--- EXERCISE OBJECTIVE ---
All of the data that follows is to be written out exactly, with images excluded.

****************************************

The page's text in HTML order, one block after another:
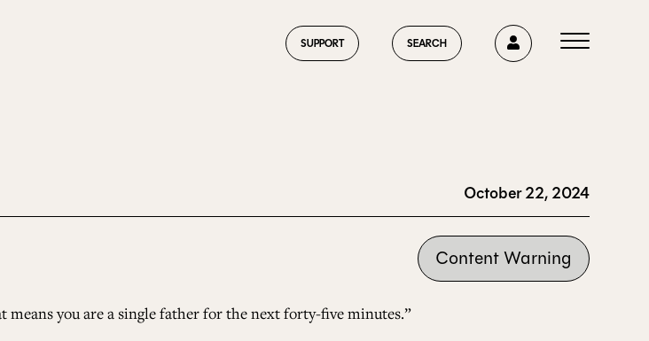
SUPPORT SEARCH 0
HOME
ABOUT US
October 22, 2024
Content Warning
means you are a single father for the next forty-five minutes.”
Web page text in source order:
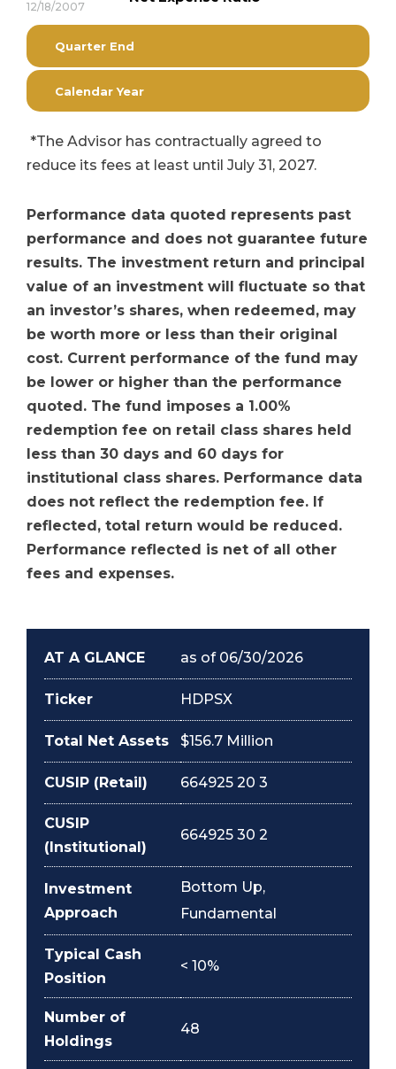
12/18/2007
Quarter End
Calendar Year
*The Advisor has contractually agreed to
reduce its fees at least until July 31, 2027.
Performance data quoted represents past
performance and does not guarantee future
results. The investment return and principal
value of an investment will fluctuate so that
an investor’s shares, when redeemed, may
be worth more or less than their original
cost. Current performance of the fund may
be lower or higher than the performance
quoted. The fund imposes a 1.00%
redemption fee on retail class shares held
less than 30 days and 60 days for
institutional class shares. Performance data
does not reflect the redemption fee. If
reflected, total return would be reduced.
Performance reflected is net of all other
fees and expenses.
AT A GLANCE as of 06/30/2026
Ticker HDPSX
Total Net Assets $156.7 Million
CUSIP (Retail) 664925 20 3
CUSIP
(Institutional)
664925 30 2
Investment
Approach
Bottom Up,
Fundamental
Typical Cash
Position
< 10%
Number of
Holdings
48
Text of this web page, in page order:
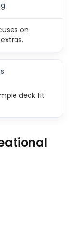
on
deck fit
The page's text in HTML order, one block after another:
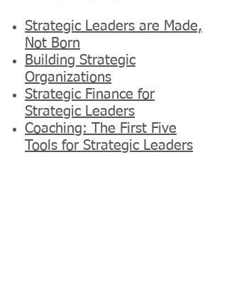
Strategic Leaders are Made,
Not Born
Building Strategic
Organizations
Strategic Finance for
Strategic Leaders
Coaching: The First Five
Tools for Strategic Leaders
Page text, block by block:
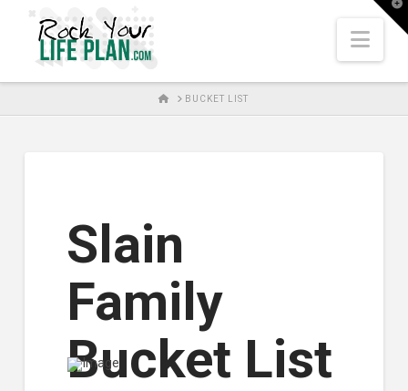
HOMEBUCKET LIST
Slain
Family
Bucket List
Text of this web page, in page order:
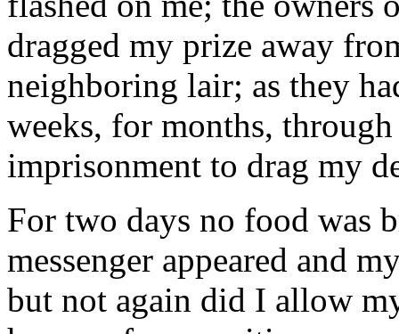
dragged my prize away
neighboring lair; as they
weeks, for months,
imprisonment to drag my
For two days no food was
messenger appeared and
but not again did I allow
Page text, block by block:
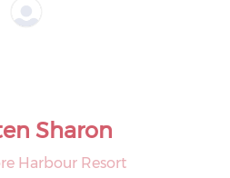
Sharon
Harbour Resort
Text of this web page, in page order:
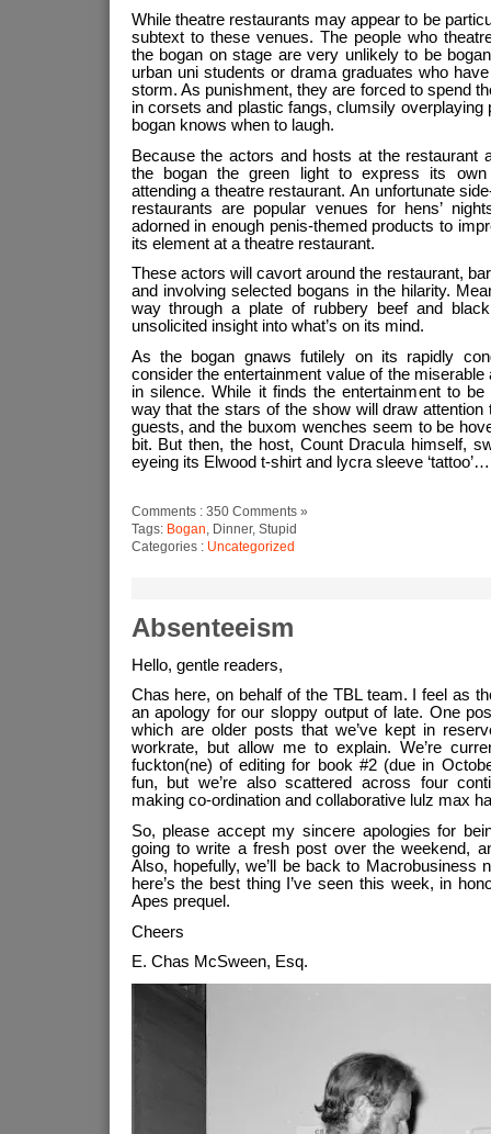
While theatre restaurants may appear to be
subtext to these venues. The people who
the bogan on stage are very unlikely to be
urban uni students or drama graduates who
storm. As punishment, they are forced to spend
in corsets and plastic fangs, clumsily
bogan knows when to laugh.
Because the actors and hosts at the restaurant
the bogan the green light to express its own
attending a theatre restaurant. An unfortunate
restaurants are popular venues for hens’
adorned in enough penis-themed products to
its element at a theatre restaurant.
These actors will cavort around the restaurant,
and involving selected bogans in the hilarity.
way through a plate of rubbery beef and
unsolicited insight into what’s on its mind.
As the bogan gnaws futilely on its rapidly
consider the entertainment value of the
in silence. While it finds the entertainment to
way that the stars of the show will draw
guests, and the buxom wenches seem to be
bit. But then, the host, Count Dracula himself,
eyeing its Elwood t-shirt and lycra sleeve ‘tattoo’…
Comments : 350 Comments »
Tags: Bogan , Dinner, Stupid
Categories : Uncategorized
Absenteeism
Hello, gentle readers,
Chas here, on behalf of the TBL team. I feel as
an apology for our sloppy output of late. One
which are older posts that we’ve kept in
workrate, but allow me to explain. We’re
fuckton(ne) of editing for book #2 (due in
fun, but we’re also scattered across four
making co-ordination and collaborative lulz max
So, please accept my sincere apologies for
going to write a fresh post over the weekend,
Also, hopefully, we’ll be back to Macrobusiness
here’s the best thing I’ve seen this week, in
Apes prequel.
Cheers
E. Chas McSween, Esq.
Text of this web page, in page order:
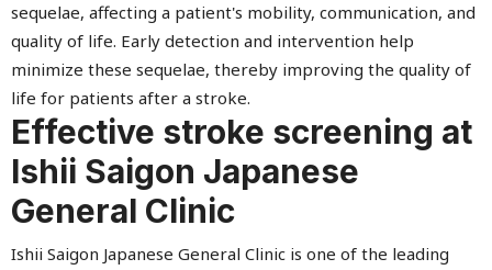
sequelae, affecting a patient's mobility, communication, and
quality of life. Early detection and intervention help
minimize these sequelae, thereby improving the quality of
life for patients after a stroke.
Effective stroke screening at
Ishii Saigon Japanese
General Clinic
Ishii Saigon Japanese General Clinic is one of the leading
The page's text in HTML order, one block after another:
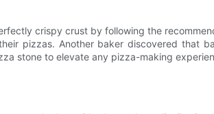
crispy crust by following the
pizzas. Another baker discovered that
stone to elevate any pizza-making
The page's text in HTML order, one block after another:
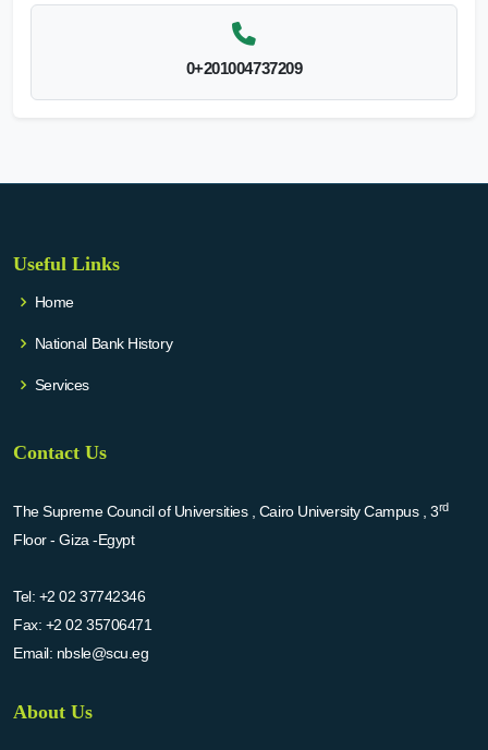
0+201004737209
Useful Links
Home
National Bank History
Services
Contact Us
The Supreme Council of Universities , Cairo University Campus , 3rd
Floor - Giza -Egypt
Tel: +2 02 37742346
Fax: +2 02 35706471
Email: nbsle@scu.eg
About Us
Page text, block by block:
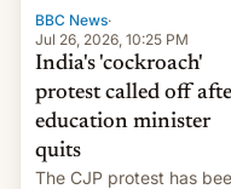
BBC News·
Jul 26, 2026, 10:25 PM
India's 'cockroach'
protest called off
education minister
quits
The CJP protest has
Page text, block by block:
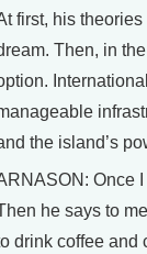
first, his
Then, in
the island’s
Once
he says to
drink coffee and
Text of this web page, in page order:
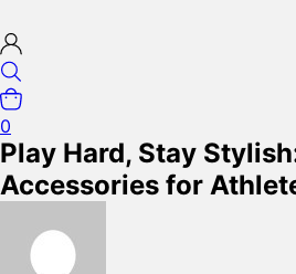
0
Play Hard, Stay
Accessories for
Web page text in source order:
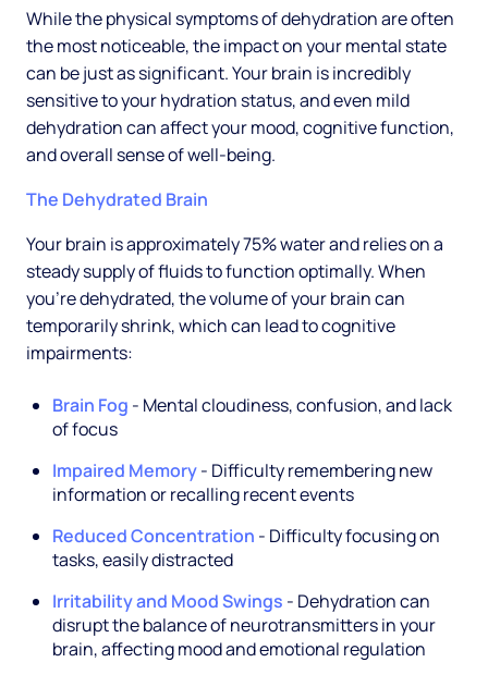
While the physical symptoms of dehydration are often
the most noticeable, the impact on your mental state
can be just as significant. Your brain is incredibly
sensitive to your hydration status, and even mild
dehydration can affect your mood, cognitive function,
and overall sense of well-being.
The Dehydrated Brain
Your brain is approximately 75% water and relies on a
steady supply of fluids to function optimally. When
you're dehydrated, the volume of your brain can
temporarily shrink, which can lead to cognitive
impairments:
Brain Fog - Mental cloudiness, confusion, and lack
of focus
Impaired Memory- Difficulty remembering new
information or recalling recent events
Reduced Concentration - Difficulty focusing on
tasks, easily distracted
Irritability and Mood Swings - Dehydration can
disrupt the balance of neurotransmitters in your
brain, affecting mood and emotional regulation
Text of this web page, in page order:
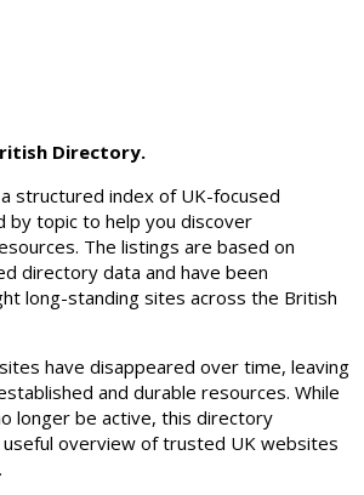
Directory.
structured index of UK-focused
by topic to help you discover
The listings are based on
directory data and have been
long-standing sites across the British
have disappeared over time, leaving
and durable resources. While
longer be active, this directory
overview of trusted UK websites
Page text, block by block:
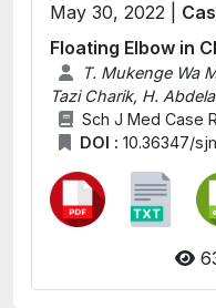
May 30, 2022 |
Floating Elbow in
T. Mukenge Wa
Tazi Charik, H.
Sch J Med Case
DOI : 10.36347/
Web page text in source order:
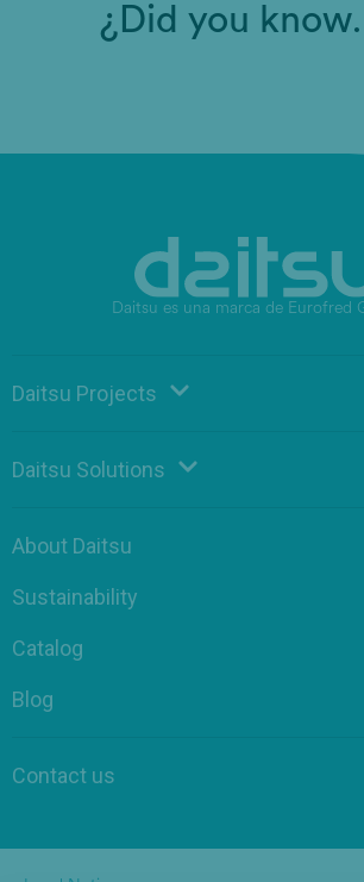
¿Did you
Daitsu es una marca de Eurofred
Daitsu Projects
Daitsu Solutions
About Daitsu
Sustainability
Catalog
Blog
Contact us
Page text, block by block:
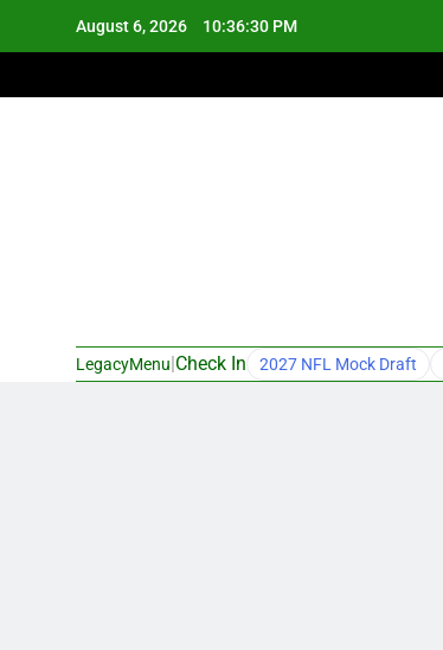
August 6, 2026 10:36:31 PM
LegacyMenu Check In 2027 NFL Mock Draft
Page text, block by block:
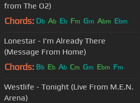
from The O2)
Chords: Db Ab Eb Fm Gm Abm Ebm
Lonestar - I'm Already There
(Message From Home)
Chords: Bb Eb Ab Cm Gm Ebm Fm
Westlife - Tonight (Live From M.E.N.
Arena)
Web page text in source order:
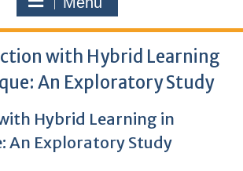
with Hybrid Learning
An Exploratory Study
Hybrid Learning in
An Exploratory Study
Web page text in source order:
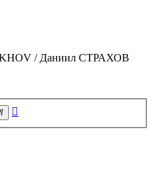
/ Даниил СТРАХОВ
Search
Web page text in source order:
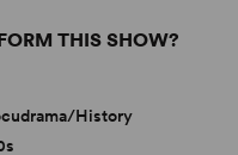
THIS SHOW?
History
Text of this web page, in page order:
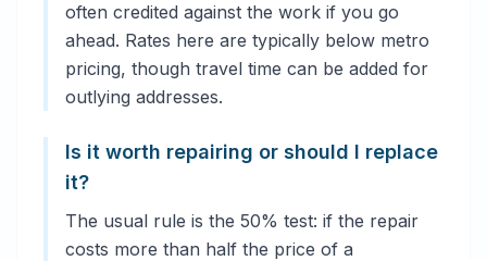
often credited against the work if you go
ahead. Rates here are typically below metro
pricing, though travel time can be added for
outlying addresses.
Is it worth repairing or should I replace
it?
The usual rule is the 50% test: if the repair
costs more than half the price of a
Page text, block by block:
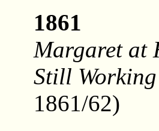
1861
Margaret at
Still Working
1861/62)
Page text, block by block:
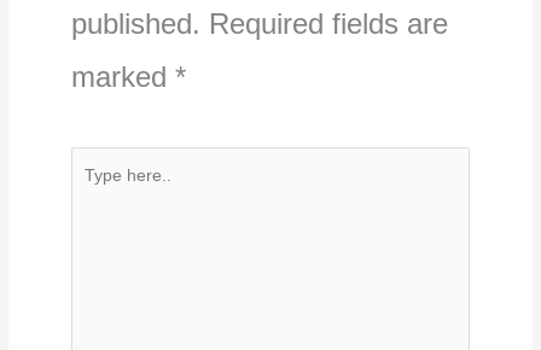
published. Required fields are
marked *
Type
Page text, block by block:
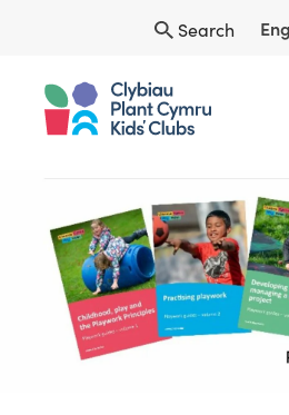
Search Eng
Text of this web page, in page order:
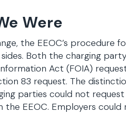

****************************************

--- SOLUTION TO THIS PROBLEM ---
The page's text in HTML order, one block after another:
SUPPORT SEARCH 0
HOME
ABOUT US
October 22, 2024
Content Warning
means you are a single father for the next forty-five minutes.”
Web page text in source order:
12/18/2007
Quarter End
Calendar Year
*The Advisor has contractually agreed to
reduce its fees at least until July 31, 2027.
Performance data quoted represents past
performance and does not guarantee future
results. The investment return and principal
value of an investment will fluctuate so that
an investor’s shares, when redeemed, may
be worth more or less than their original
cost. Current performance of the fund may
be lower or higher than the performance
quoted. The fund imposes a 1.00%
redemption fee on retail class shares held
less than 30 days and 60 days for
institutional class shares. Performance data
does not reflect the redemption fee. If
reflected, total return would be reduced.
Performance reflected is net of all other
fees and expenses.
AT A GLANCE as of 06/30/2026
Ticker HDPSX
Total Net Assets $156.7 Million
CUSIP (Retail) 664925 20 3
CUSIP
(Institutional)
664925 30 2
Investment
Approach
Bottom Up,
Fundamental
Typical Cash
Position
< 10%
Number of
Holdings
48
Text of this web page, in page order:
on
deck fit
The page's text in HTML order, one block after another:
Strategic Leaders are Made,
Not Born
Building Strategic
Organizations
Strategic Finance for
Strategic Leaders
Coaching: The First Five
Tools for Strategic Leaders
Page text, block by block:
HOMEBUCKET LIST
Slain
Family
Bucket List
Text of this web page, in page order:
dragged my prize away
neighboring lair; as they
weeks, for months,
imprisonment to drag my
For two days no food was
messenger appeared and
but not again did I allow
Page text, block by block:
Sharon
Harbour Resort
Text of this web page, in page order:
While theatre restaurants may appear to be
subtext to these venues. The people who
the bogan on stage are very unlikely to be
urban uni students or drama graduates who
storm. As punishment, they are forced to spend
in corsets and plastic fangs, clumsily
bogan knows when to laugh.
Because the actors and hosts at the restaurant
the bogan the green light to express its own
attending a theatre restaurant. An unfortunate
restaurants are popular venues for hens’
adorned in enough penis-themed products to
its element at a theatre restaurant.
These actors will cavort around the restaurant,
and involving selected bogans in the hilarity.
way through a plate of rubbery beef and
unsolicited insight into what’s on its mind.
As the bogan gnaws futilely on its rapidly
consider the entertainment value of the
in silence. While it finds the entertainment to
way that the stars of the show will draw
guests, and the buxom wenches seem to be
bit. But then, the host, Count Dracula himself,
eyeing its Elwood t-shirt and lycra sleeve ‘tattoo’…
Comments : 350 Comments »
Tags: Bogan , Dinner, Stupid
Categories : Uncategorized
Absenteeism
Hello, gentle readers,
Chas here, on behalf of the TBL team. I feel as
an apology for our sloppy output of late. One
which are older posts that we’ve kept in
workrate, but allow me to explain. We’re
fuckton(ne) of editing for book #2 (due in
fun, but we’re also scattered across four
making co-ordination and collaborative lulz max
So, please accept my sincere apologies for
going to write a fresh post over the weekend,
Also, hopefully, we’ll be back to Macrobusiness
here’s the best thing I’ve seen this week, in
Apes prequel.
Cheers
E. Chas McSween, Esq.
Text of this web page, in page order:
sequelae, affecting a patient's mobility, communication, and
quality of life. Early detection and intervention help
minimize these sequelae, thereby improving the quality of
life for patients after a stroke.
Effective stroke screening at
Ishii Saigon Japanese
General Clinic
Ishii Saigon Japanese General Clinic is one of the leading
The page's text in HTML order, one block after another:
crispy crust by following the
pizzas. Another baker discovered that
stone to elevate any pizza-making
The page's text in HTML order, one block after another:
0+201004737209
Useful Links
Home
National Bank History
Services
Contact Us
The Supreme Council of Universities , Cairo University Campus , 3rd
Floor - Giza -Egypt
Tel: +2 02 37742346
Fax: +2 02 35706471
Email: nbsle@scu.eg
About Us
Page text, block by block:
BBC News·
Jul 26, 2026, 10:25 PM
India's 'cockroach'
protest called off
education minister
quits
The CJP protest has
Page text, block by block:
first, his
Then, in
the island’s
Once
he says to
drink coffee and
Text of this web page, in page order:
0
Play Hard, Stay
Accessories for
Web page text in source order:
While the physical symptoms of dehydration are often
the most noticeable, the impact on your mental state
can be just as significant. Your brain is incredibly
sensitive to your hydration status, and even mild
dehydration can affect your mood, cognitive function,
and overall sense of well-being.
The Dehydrated Brain
Your brain is approximately 75% water and relies on a
steady supply of fluids to function optimally. When
you're dehydrated, the volume of your brain can
temporarily shrink, which can lead to cognitive
impairments:
Brain Fog - Mental cloudiness, confusion, and lack
of focus
Impaired Memory- Difficulty remembering new
information or recalling recent events
Reduced Concentration - Difficulty focusing on
tasks, easily distracted
Irritability and Mood Swings - Dehydration can
disrupt the balance of neurotransmitters in your
brain, affecting mood and emotional regulation
Text of this web page, in page order:
Directory.
structured index of UK-focused
by topic to help you discover
The listings are based on
directory data and have been
long-standing sites across the British
have disappeared over time, leaving
and durable resources. While
longer be active, this directory
overview of trusted UK websites
Page text, block by block:
May 30, 2022 |
Floating Elbow in
T. Mukenge Wa
Tazi Charik, H.
Sch J Med Case
DOI : 10.36347/
Web page text in source order:
¿Did you
Daitsu es una marca de Eurofred
Daitsu Projects
Daitsu Solutions
About Daitsu
Sustainability
Catalog
Blog
Contact us
Page text, block by block:
August 6, 2026 10:36:31 PM
LegacyMenu Check In 2027 NFL Mock Draft
Page text, block by block:
from The O2)
Chords: Db Ab Eb Fm Gm Abm Ebm
Lonestar - I'm Already There
(Message From Home)
Chords: Bb Eb Ab Cm Gm Ebm Fm
Westlife - Tonight (Live From M.E.N.
Arena)
Web page text in source order:
with Hybrid Learning
An Exploratory Study
Hybrid Learning in
An Exploratory Study
Web page text in source order:
/ Даниил СТРАХОВ
Search
Web page text in source order:
THIS SHOW?
History
Text of this web page, in page order:
often credited against the work if you go
ahead. Rates here are typically below metro
pricing, though travel time can be added for
outlying addresses.
Is it worth repairing or should I replace
it?
The usual rule is the 50% test: if the repair
costs more than half the price of a
Page text, block by block:
1861
Margaret at
Still Working
1861/62)
Page text, block by block:
published. Required fields are
marked *
Type
Page text, block by block:
Search Eng
Text of this web page, in page order:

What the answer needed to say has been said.